Items from a dataset
========================================

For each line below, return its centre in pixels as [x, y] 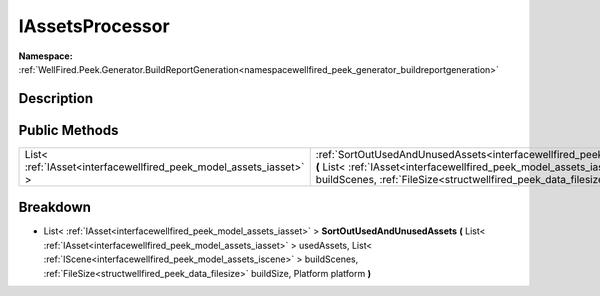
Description [56, 98]
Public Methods [68, 130]
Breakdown [55, 207]
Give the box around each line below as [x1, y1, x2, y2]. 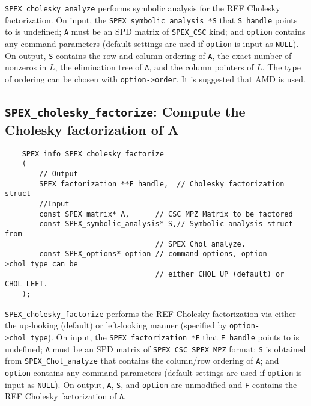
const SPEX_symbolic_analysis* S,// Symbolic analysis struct [39, 220, 293, 229]
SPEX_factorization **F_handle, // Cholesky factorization [39, 179, 285, 188]
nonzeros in [5, 61, 47, 73]
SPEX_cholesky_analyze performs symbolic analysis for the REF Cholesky [5, 2, 280, 14]
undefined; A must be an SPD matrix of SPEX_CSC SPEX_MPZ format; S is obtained [5, 342, 306, 355]
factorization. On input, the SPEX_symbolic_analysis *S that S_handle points [5, 13, 298, 26]
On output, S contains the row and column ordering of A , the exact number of [5, 49, 292, 61]
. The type [262, 61, 301, 73]
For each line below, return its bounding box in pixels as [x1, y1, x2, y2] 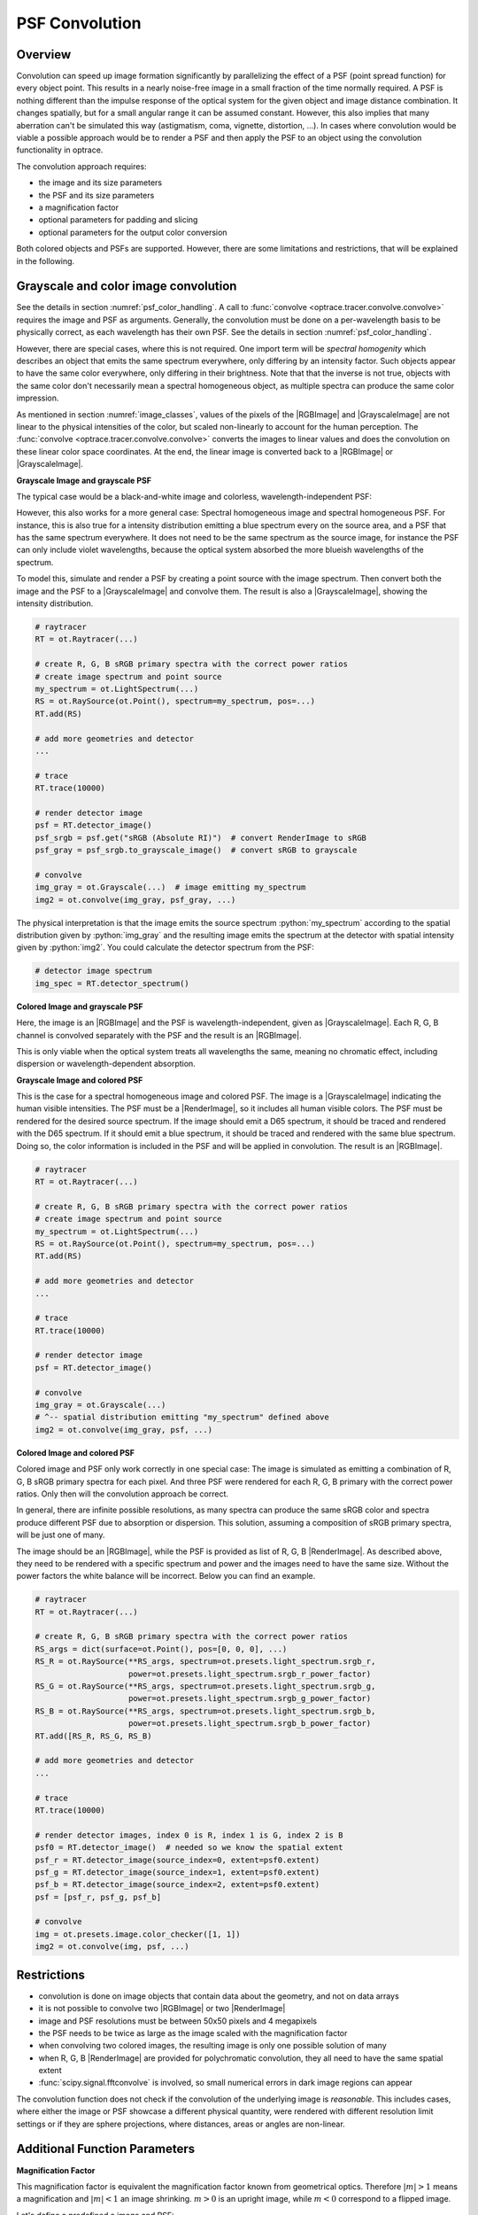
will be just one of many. [16, 1529, 105, 1541]
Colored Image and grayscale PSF [16, 1001, 143, 1012]
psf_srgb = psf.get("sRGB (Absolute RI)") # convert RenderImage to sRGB [35, 833, 367, 843]
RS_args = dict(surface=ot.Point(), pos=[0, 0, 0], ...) [35, 1644, 288, 1654]
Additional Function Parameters [16, 2141, 195, 2157]
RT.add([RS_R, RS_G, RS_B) [35, 1730, 152, 1741]
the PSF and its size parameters [38, 190, 155, 200]
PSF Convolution [16, 13, 142, 33]
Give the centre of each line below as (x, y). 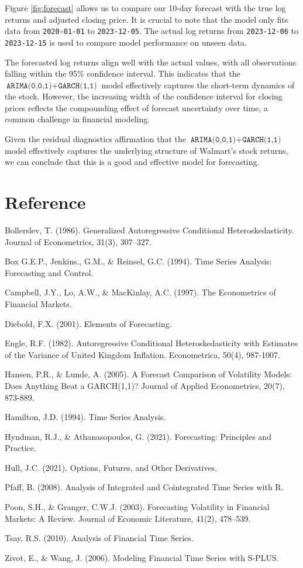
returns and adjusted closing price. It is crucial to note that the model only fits (147, 19)
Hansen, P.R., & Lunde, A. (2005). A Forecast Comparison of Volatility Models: (148, 374)
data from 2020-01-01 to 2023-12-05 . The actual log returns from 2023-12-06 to (152, 31)
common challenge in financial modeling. (78, 119)
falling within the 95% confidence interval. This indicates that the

========================================

• [EXERCISE BRIEF]
Give an exact reproduction of the lines from the one with "returns and adjusted" to the final line of the entries, including both.

• [ANSWER BOX]
returns and adjusted closing price. It is crucial to note that the model only fits (147, 19)
Hansen, P.R., & Lunde, A. (2005). A Forecast Comparison of Volatility Models: (148, 374)
data from 2020-01-01 to 2023-12-05 . The actual log returns from 2023-12-06 to (152, 31)
common challenge in financial modeling. (78, 119)
falling within the 95% confidence interval. This indicates that the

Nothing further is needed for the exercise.